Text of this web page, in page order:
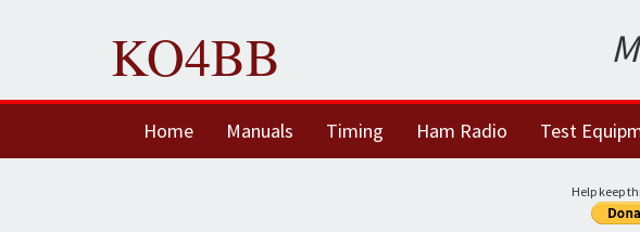
KO4BB
Home Manuals Timing Ham Radio Test
Help keep
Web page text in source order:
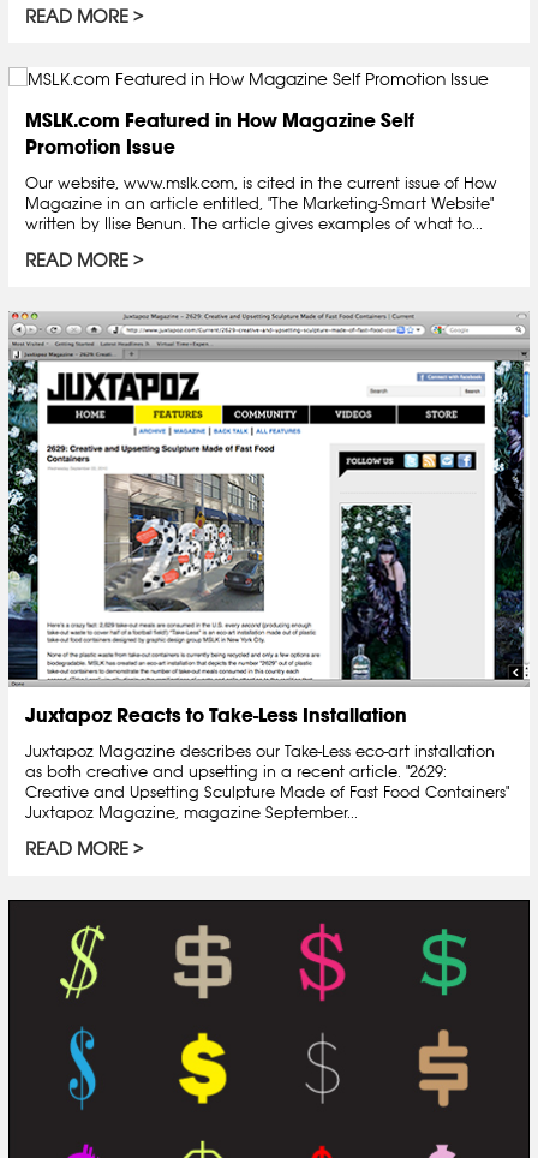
__________
**Instructions for the task**
Omit the pictures and output all of the other material exactly.

**Result for this task**
Text of this web page, in page order:
KO4BB
Home Manuals Timing Ham Radio Test
Help keep
Web page text in source order:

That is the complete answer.